▶ [PROVIDED INFORMATION]:
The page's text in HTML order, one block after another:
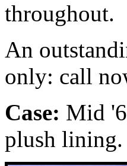
throughout.
An
only: call
Case: Mid
plush lining.
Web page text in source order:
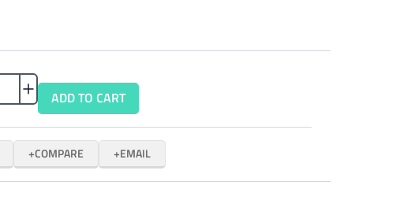
ADD TO CART
COMPARE EMAIL
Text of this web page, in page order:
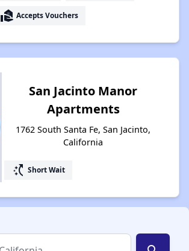
real_estate_agent Accepts Vouchers
San Jacinto Manor
Apartments
1762 South Santa Fe, San Jacinto,
California
switch_access_shortcut Short Wait
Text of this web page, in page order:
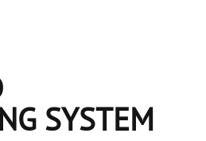
SYSTEM
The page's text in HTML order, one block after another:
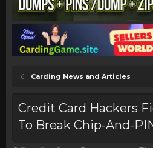
Carding News and Articles
Credit Card Hackers
To Break Chip-And-
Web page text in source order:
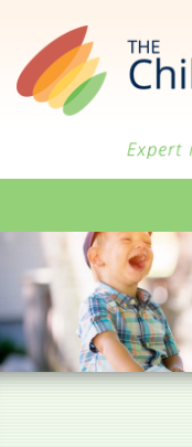
main
content
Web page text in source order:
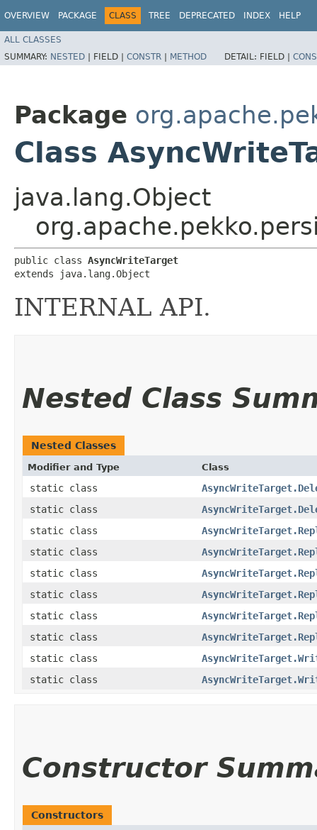
OVERVIEW PACKAGE CLASS TREE DEPRECATED INDEX HELP
ALL CLASSES
SUMMARY: NESTED | FIELD | CONSTR | METHOD DETAIL: FIELD |
Package
Class
java.lang.Object
public class AsyncWriteTarget
extends java.lang.Object
INTERNAL API.
Nested Class
Nested Classes
Modifier and Type Class
static class
static class
static class
static class
static class
static class
static class
static class
static class
static class
Constructor
Constructors
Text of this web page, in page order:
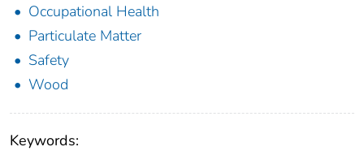
Occupational Health
Particulate Matter
Safety
Wood
Keywords:
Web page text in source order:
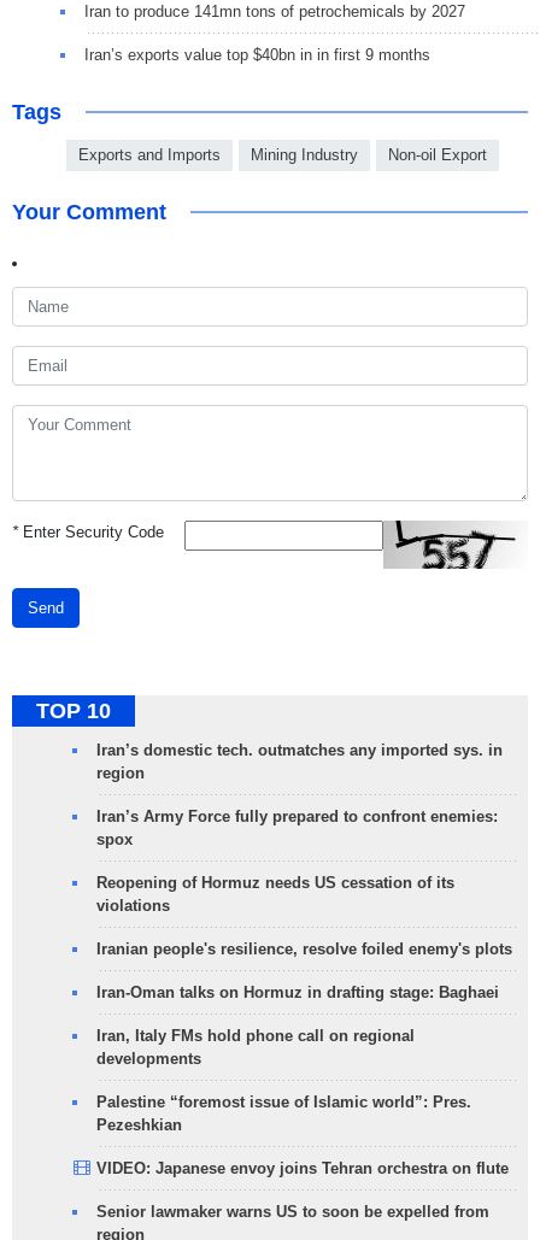
Iran to produce 141mn tons of petrochemicals by 2027
Iran’s exports value top $40bn in in first 9 months
Tags
Exports and Imports Mining Industry Non-oil Export
Your Comment
*Enter Security Code
Send
TOP 10
Iran’s domestic tech. outmatches any imported sys. in
region
Iran’s Army Force fully prepared to confront enemies:
spox
Reopening of Hormuz needs US cessation of its
violations
Iranian people's resilience, resolve foiled enemy's plots
Iran-Oman talks on Hormuz in drafting stage: Baghaei
Iran, Italy FMs hold phone call on regional
developments
Palestine “foremost issue of Islamic world”: Pres.
Pezeshkian
VIDEO: Japanese envoy joins Tehran orchestra on flute
Senior lawmaker warns US to soon be expelled from
region
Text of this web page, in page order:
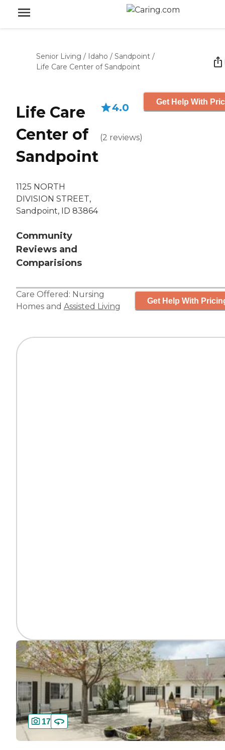
Senior Living / Idaho / Sandpoint /
Life Care Center of Sandpoint
Life Care
Center of
Sandpoint
1125 NORTH
DIVISION STREET,
Sandpoint, ID 83864
Community
Reviews and
Comparisions
4.0
(2 reviews)
Get Help With
Care Offered: Nursing
Homes and Assisted Living
Get Help With
17
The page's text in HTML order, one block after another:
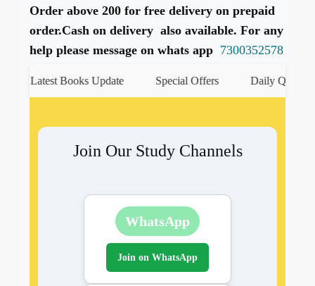
Order above 200 for free delivery on prepaid
order.Cash on delivery also available. For any
help please message on whats app 7300352578
Latest Books Update Special Offers Daily Quiz
Join Our Study Channels
WhatsApp
Join on WhatsApp
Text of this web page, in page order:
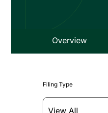
Overview
Filing Type
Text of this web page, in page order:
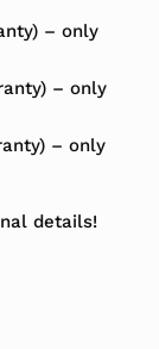
– only
– only
– only
details!
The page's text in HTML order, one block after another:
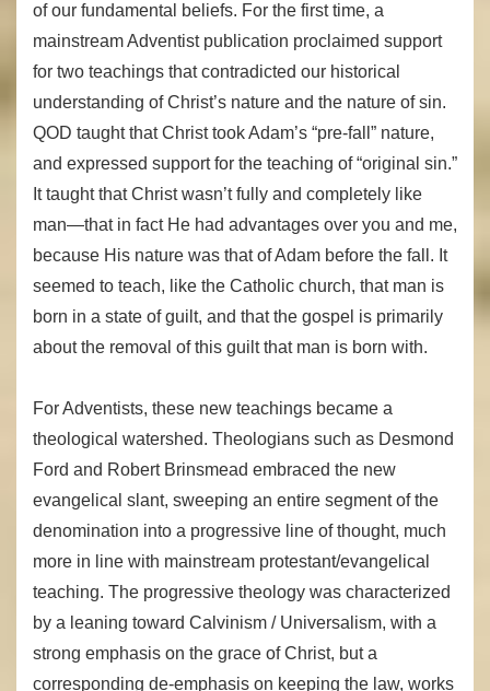
of our fundamental beliefs. For the first time, a
mainstream Adventist publication proclaimed support
for two teachings that contradicted our historical
understanding of Christ’s nature and the nature of sin.
QOD taught that Christ took Adam’s “pre-fall” nature,
and expressed support for the teaching of “original sin.”
It taught that Christ wasn’t fully and completely like
man—that in fact He had advantages over you and me,
because His nature was that of Adam before the fall. It
seemed to teach, like the Catholic church, that man is
born in a state of guilt, and that the gospel is primarily
about the removal of this guilt that man is born with.
For Adventists, these new teachings became a
theological watershed. Theologians such as Desmond
Ford and Robert Brinsmead embraced the new
evangelical slant, sweeping an entire segment of the
denomination into a progressive line of thought, much
more in line with mainstream protestant/evangelical
teaching. The progressive theology was characterized
by a leaning toward Calvinism / Universalism, with a
strong emphasis on the grace of Christ, but a
corresponding de-emphasis on keeping the law, works
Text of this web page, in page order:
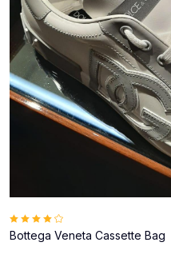
Bottega Veneta Cassette Bag
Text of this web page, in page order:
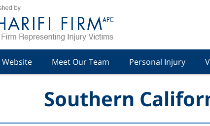
Website Meet Our Team Personal Injury
Southern
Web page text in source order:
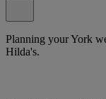
Planning your York
Hilda's.
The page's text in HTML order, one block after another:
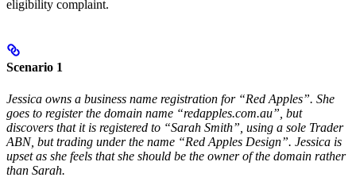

▶ [GOAL OF THE EXERCISE]:
Keep every word of the records exact as you write them out, but drop the pictures.

▶ [TASK RESPONSE]:
The page's text in HTML order, one block after another:
throughout.
An
only: call
Case: Mid
plush lining.
Web page text in source order:
ADD TO CART
COMPARE EMAIL
Text of this web page, in page order:
real_estate_agent Accepts Vouchers
San Jacinto Manor
Apartments
1762 South Santa Fe, San Jacinto,
California
switch_access_shortcut Short Wait
Text of this web page, in page order:
SYSTEM
The page's text in HTML order, one block after another:
Carding News and Articles
Credit Card Hackers
To Break Chip-And-
Web page text in source order:
main
content
Web page text in source order:
OVERVIEW PACKAGE CLASS TREE DEPRECATED INDEX HELP
ALL CLASSES
SUMMARY: NESTED | FIELD | CONSTR | METHOD DETAIL: FIELD |
Package
Class
java.lang.Object
public class AsyncWriteTarget
extends java.lang.Object
INTERNAL API.
Nested Class
Nested Classes
Modifier and Type Class
static class
static class
static class
static class
static class
static class
static class
static class
static class
static class
Constructor
Constructors
Text of this web page, in page order:
Occupational Health
Particulate Matter
Safety
Wood
Keywords:
Web page text in source order:
Iran to produce 141mn tons of petrochemicals by 2027
Iran’s exports value top $40bn in in first 9 months
Tags
Exports and Imports Mining Industry Non-oil Export
Your Comment
*Enter Security Code
Send
TOP 10
Iran’s domestic tech. outmatches any imported sys. in
region
Iran’s Army Force fully prepared to confront enemies:
spox
Reopening of Hormuz needs US cessation of its
violations
Iranian people's resilience, resolve foiled enemy's plots
Iran-Oman talks on Hormuz in drafting stage: Baghaei
Iran, Italy FMs hold phone call on regional
developments
Palestine “foremost issue of Islamic world”: Pres.
Pezeshkian
VIDEO: Japanese envoy joins Tehran orchestra on flute
Senior lawmaker warns US to soon be expelled from
region
Text of this web page, in page order:
Senior Living / Idaho / Sandpoint /
Life Care Center of Sandpoint
Life Care
Center of
Sandpoint
1125 NORTH
DIVISION STREET,
Sandpoint, ID 83864
Community
Reviews and
Comparisions
4.0
(2 reviews)
Get Help With
Care Offered: Nursing
Homes and Assisted Living
Get Help With
17
The page's text in HTML order, one block after another:
Order above 200 for free delivery on prepaid
order.Cash on delivery also available. For any
help please message on whats app 7300352578
Latest Books Update Special Offers Daily Quiz
Join Our Study Channels
WhatsApp
Join on WhatsApp
Text of this web page, in page order:
Overview
Filing Type
Text of this web page, in page order:
– only
– only
– only
details!
The page's text in HTML order, one block after another:
of our fundamental beliefs. For the first time, a
mainstream Adventist publication proclaimed support
for two teachings that contradicted our historical
understanding of Christ’s nature and the nature of sin.
QOD taught that Christ took Adam’s “pre-fall” nature,
and expressed support for the teaching of “original sin.”
It taught that Christ wasn’t fully and completely like
man—that in fact He had advantages over you and me,
because His nature was that of Adam before the fall. It
seemed to teach, like the Catholic church, that man is
born in a state of guilt, and that the gospel is primarily
about the removal of this guilt that man is born with.
For Adventists, these new teachings became a
theological watershed. Theologians such as Desmond
Ford and Robert Brinsmead embraced the new
evangelical slant, sweeping an entire segment of the
denomination into a progressive line of thought, much
more in line with mainstream protestant/evangelical
teaching. The progressive theology was characterized
by a leaning toward Calvinism / Universalism, with a
strong emphasis on the grace of Christ, but a
corresponding de-emphasis on keeping the law, works
Text of this web page, in page order:
Bottega Veneta Cassette Bag
Text of this web page, in page order:
Website Meet Our Team Personal Injury
Southern
Web page text in source order:
Planning your York
Hilda's.
The page's text in HTML order, one block after another:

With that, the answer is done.